Work request: A single number is the answer here: how many lines below include "only"?

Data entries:
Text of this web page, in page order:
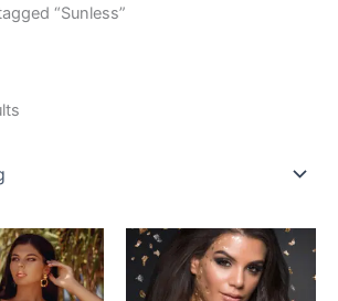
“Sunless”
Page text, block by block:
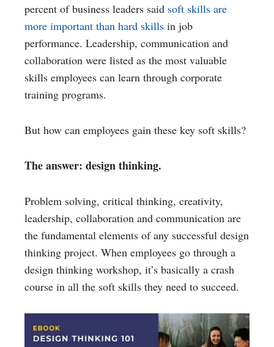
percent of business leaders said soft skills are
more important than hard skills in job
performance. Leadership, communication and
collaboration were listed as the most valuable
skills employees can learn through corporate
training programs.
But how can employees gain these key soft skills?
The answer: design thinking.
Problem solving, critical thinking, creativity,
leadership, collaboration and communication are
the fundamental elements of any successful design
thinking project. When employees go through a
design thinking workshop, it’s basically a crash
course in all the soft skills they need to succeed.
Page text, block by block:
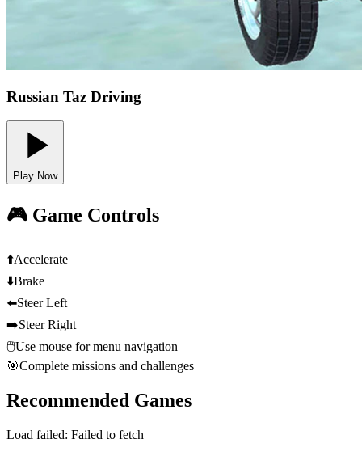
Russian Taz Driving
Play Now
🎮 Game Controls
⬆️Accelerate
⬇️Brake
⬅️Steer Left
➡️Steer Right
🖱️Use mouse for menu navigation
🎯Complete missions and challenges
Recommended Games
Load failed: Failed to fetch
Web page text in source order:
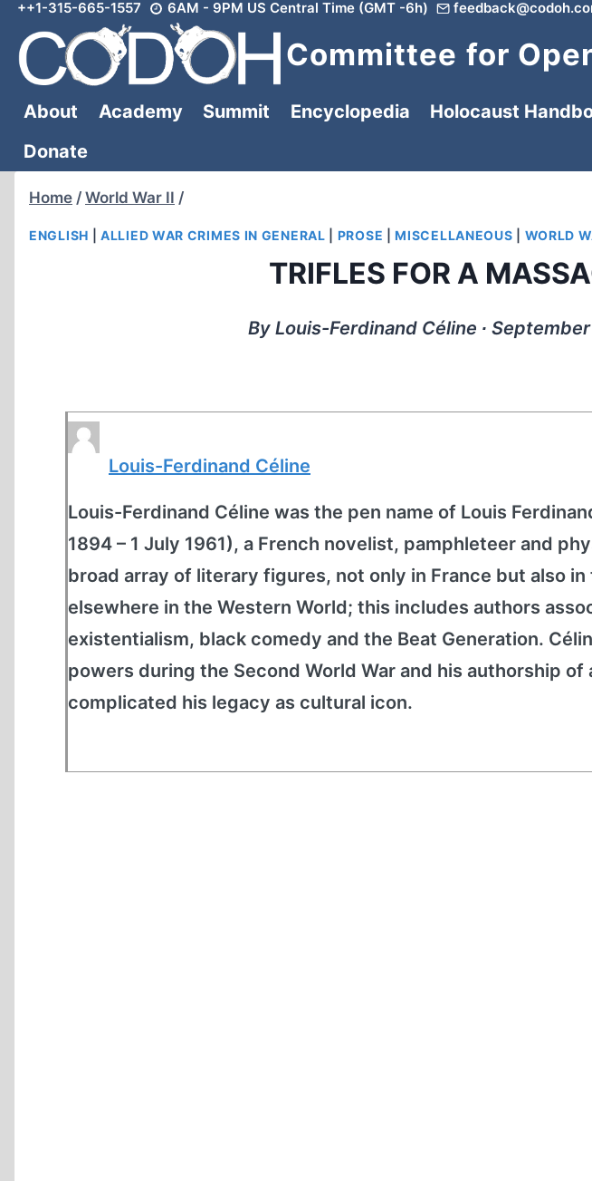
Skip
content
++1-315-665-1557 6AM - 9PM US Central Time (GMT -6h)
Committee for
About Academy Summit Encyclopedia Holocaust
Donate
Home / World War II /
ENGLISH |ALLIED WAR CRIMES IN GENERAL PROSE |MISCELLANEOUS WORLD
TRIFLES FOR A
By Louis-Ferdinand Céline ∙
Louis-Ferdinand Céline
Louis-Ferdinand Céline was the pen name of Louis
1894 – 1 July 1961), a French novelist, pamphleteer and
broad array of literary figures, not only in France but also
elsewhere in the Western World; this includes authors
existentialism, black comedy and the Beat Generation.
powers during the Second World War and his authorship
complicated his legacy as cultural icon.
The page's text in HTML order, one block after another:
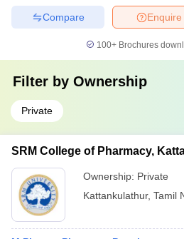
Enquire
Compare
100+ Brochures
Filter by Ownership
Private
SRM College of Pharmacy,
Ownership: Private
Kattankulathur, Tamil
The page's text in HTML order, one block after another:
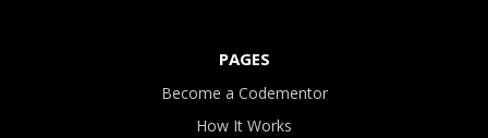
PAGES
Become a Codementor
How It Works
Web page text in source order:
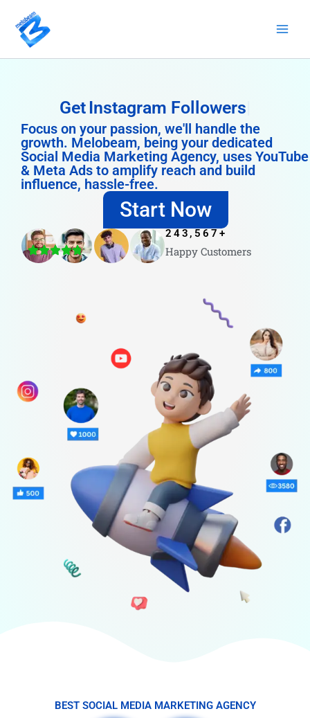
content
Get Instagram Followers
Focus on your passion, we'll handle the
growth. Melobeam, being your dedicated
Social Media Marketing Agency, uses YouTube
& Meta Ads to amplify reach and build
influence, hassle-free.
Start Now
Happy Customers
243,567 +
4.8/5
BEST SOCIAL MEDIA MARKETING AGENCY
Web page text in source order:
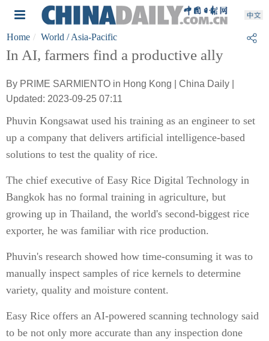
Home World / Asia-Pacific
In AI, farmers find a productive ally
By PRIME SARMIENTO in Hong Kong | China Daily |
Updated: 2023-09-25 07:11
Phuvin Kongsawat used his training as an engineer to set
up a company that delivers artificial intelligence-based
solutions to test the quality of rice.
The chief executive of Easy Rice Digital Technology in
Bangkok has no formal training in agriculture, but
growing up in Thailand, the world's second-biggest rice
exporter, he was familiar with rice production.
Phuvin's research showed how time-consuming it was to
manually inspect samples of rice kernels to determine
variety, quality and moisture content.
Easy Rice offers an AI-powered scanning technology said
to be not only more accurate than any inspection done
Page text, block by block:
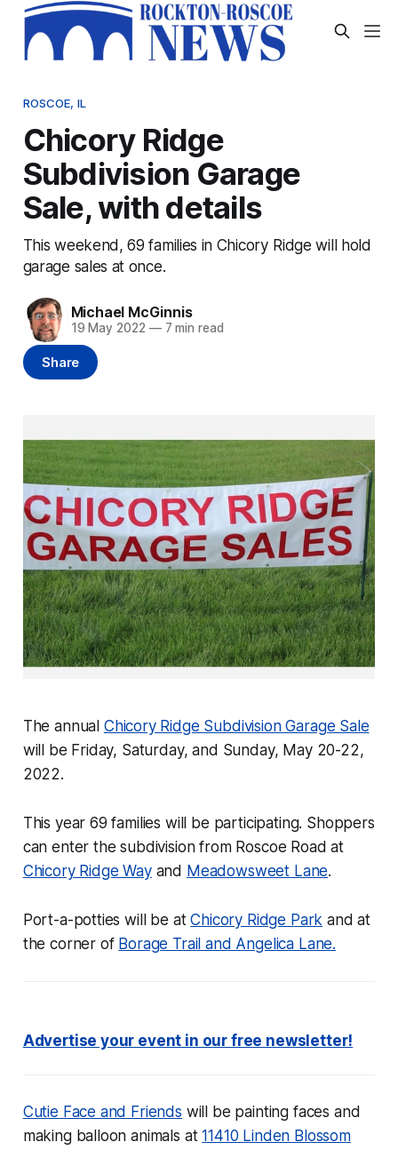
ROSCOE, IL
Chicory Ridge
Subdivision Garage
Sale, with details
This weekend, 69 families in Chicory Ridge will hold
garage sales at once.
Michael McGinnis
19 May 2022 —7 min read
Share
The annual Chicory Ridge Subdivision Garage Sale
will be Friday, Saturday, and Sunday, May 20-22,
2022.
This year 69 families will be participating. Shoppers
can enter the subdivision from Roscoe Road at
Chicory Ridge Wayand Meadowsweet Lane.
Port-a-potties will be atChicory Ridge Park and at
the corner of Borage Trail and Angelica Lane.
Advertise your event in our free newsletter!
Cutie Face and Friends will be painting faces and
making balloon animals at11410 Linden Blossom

...

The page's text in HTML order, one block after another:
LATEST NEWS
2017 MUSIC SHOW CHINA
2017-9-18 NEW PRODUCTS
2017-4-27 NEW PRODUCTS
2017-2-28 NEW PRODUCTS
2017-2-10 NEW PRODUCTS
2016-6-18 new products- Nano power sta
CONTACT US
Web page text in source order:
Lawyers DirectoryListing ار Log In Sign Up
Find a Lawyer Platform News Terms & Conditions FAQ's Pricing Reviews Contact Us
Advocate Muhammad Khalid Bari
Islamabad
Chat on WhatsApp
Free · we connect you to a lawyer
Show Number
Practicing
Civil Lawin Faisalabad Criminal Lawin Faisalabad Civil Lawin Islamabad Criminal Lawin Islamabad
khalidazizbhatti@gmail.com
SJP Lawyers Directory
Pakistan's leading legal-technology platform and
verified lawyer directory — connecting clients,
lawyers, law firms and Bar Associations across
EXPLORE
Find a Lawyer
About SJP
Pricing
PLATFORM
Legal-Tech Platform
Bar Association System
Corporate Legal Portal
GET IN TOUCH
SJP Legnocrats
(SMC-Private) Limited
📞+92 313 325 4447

* * *

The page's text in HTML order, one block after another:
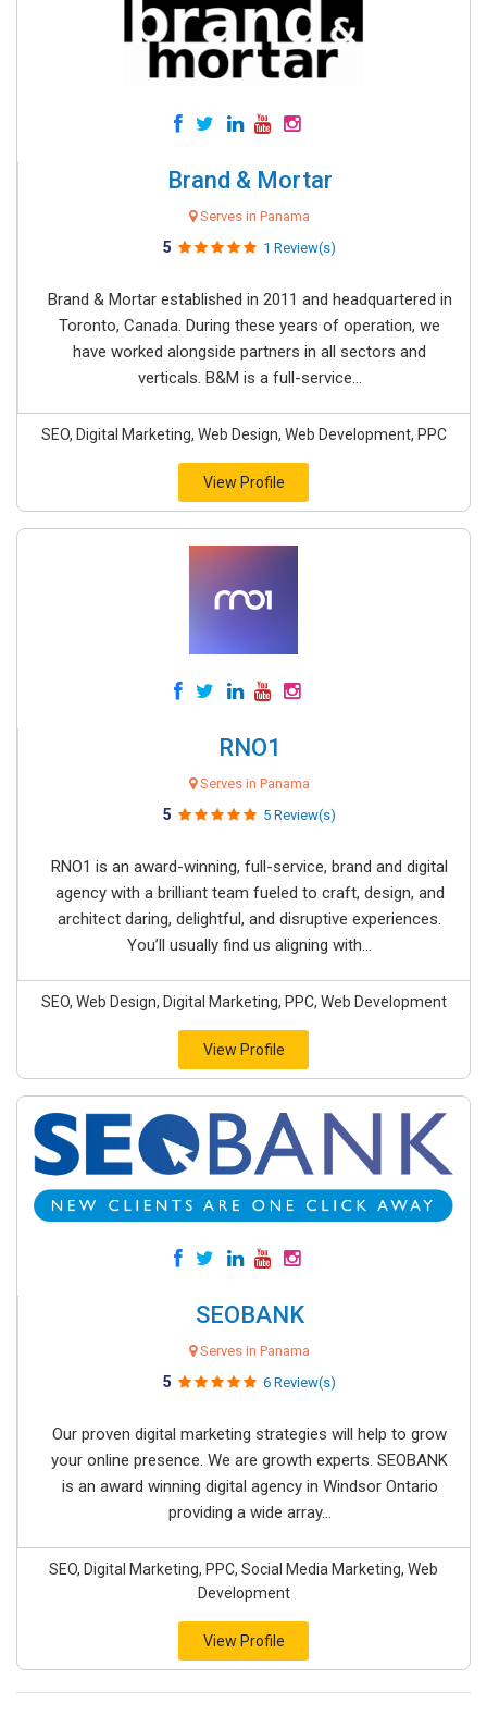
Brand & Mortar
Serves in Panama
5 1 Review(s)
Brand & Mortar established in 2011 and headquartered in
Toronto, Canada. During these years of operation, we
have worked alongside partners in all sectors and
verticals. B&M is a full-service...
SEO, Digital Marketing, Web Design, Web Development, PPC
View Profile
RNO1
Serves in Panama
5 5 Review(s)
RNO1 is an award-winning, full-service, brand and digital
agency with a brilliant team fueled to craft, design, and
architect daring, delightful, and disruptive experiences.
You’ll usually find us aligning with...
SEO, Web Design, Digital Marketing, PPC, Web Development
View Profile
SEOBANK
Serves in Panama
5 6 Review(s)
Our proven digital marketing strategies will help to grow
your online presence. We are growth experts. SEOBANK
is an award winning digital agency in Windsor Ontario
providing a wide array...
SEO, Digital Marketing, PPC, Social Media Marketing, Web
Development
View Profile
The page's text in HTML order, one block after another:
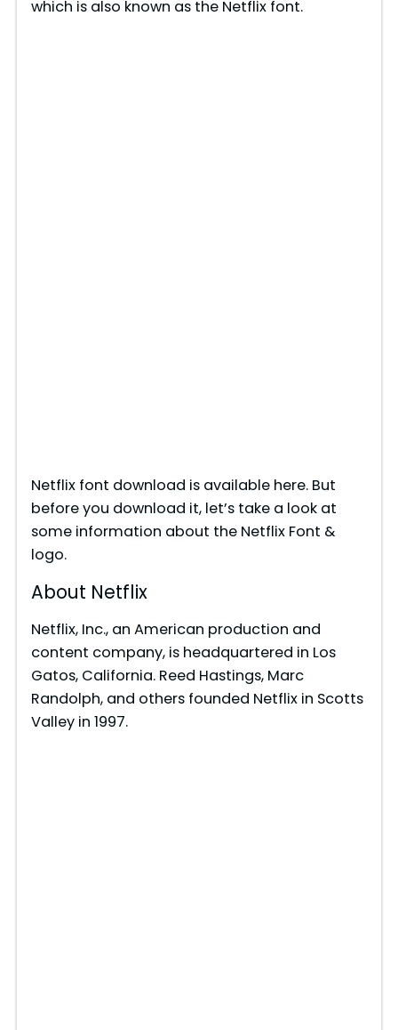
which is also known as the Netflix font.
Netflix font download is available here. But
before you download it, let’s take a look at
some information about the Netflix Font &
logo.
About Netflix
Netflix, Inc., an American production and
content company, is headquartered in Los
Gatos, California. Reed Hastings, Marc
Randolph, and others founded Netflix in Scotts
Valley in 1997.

Response to the task: 2